I am lucky to still have both my mother and father still alive and still in rather good health, both physically and mentally. Momma was an old country girl. Her parents lived a rather modest lifestyle. Grandaddy had his own mechanic shop at his house. A one man mechanic show. They had a garden and hunted and fished for a lot of their food. The raised hogs and killed and put them up for meat. They had a couple of cows from time to time. They were very frugal and momma would stretch a penny. Something she learned from those years with her parents. Momma could sew and had to to keep us 3 boys and 1 girl in clothes. She would get material and make us boys shirts and my sister dresses. She could sew a quilt, even up to now she still tries to do a little, but her hands are getting so that she has a hard time. She still gets in the truck and goes down to the pond to fish. She was just telling me today that she caught some catfish out of our pond and they weren't mudcat.
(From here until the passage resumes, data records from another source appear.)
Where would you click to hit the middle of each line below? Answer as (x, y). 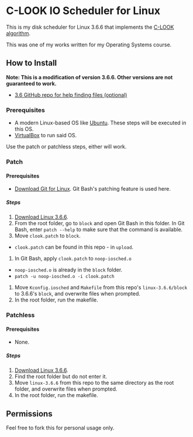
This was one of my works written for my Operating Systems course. (89, 45)
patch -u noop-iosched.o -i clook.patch (64, 277)
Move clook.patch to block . (47, 236)
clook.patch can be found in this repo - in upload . (74, 247)
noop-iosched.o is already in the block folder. (68, 270)
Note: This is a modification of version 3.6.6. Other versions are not (89, 77)
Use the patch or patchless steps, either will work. (66, 147)
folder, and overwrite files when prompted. (66, 389)
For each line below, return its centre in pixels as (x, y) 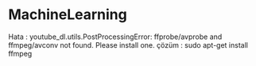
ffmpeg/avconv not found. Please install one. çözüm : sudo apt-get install (128, 45)
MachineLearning (68, 15)
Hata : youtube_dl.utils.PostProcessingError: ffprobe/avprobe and (115, 37)
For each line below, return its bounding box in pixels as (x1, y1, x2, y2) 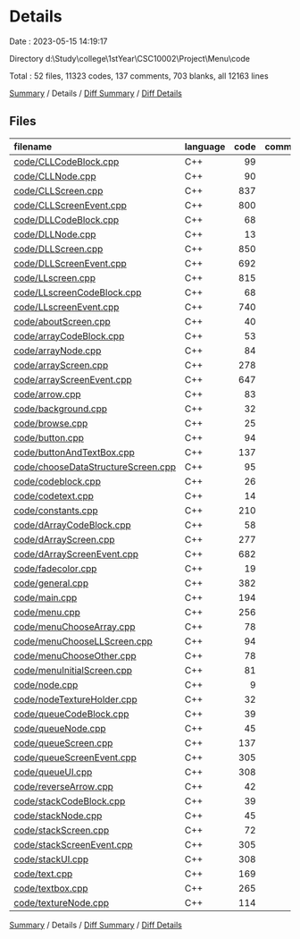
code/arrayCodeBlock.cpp (13, 329, 125, 342)
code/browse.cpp (13, 417, 88, 429)
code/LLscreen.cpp (13, 271, 96, 283)
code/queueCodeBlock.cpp (13, 707, 129, 720)
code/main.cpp (13, 591, 78, 604)
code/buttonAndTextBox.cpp (13, 445, 136, 458)
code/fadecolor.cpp (13, 562, 97, 574)
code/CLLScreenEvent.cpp (13, 199, 128, 211)
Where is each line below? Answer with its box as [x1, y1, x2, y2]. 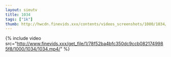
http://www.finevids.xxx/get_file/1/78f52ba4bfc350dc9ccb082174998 [17, 41, 164, 47]
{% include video [5, 35, 42, 41]
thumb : [5, 21, 19, 27]
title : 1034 [5, 12, 31, 17]
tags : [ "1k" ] [5, 17, 33, 22]
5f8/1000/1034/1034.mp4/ [5, 46, 61, 52]
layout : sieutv [5, 7, 38, 13]
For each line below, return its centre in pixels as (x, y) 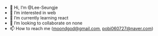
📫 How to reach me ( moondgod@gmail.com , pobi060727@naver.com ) (81, 28)
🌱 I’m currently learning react (39, 18)
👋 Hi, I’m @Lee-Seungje (34, 8)
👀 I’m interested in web (33, 13)
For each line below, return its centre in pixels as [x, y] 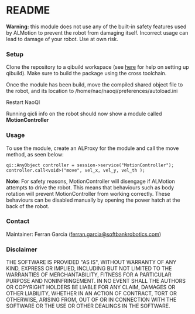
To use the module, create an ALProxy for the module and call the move [93, 148]
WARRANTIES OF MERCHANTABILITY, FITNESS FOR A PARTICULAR [89, 275]
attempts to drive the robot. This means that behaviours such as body [90, 187]
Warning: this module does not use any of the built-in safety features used [96, 26]
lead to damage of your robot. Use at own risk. [62, 39]
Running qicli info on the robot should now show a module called [84, 114]
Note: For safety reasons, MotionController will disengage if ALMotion [90, 181]
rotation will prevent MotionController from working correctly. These [88, 193]
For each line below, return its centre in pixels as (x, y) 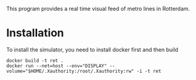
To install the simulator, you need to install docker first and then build (93, 49)
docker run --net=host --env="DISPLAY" (57, 66)
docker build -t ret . (35, 60)
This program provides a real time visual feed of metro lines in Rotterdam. (98, 9)
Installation (35, 33)
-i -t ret (149, 71)
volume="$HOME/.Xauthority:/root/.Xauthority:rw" (70, 71)
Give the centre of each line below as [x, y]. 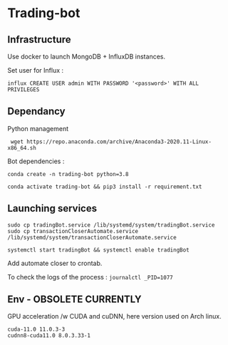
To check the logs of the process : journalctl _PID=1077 [90, 277]
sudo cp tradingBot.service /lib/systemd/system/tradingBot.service [111, 225]
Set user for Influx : [36, 70]
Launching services [52, 208]
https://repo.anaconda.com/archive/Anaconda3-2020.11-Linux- [119, 141]
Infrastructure [39, 40]
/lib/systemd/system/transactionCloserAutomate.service [92, 237]
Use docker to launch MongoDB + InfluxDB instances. [87, 56]
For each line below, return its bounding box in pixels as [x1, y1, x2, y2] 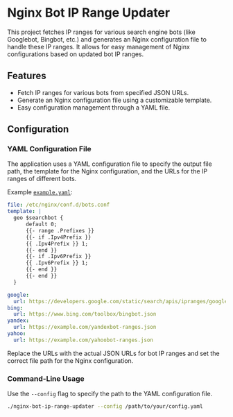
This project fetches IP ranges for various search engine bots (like [7, 28, 196, 36]
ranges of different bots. [7, 175, 77, 183]
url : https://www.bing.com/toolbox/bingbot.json [13, 311, 157, 318]
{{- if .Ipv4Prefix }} [25, 234, 92, 241]
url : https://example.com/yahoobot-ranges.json [13, 337, 154, 343]
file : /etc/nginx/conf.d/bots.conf [7, 201, 110, 209]
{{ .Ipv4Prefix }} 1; [25, 240, 89, 247]
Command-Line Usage [7, 373, 85, 383]
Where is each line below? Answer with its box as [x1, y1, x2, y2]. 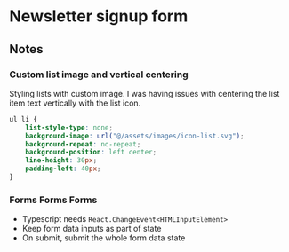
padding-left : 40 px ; [25, 164, 101, 174]
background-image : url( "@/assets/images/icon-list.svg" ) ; [25, 131, 245, 140]
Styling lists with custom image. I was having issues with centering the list [9, 88, 280, 98]
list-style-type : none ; [25, 122, 114, 132]
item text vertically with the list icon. [9, 98, 141, 108]
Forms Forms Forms [9, 193, 98, 206]
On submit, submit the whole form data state [21, 232, 186, 243]
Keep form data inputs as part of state [21, 224, 162, 234]
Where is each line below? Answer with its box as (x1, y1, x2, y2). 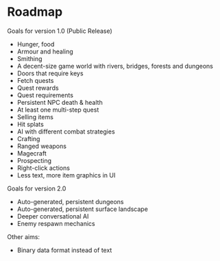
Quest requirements (16, 90, 74, 99)
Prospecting (16, 156, 52, 164)
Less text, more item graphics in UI (16, 171, 116, 179)
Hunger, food (16, 40, 55, 48)
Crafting (16, 134, 40, 142)
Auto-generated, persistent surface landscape (16, 205, 149, 213)
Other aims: (7, 232, 40, 240)
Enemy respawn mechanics (16, 219, 95, 227)

We can only guess that a crane flew in with fish eggs on its feet and deposited them. Momma had to be strong. Daddy would work offshore a week on and a week off. That left us 3 boys against her. All we had to do was look at our sister wrong and the cry would ring out and here came the belt or whatever was needed. Momma carted us boys and our friends around to baseball games. And she never complained. I remember momma sitting me down and showing me the biology, if you get my drift. But what stuck with me was when I started dating she said, "I better not hear of you mistreating a girl." And she wasn't talking about being abusive. Those words haunted me whenever I was alone with a girl. Thanks, momma. God gave me the right Momma to raise me. God places us in our families, we don't choose them. Thank you God for my Momma.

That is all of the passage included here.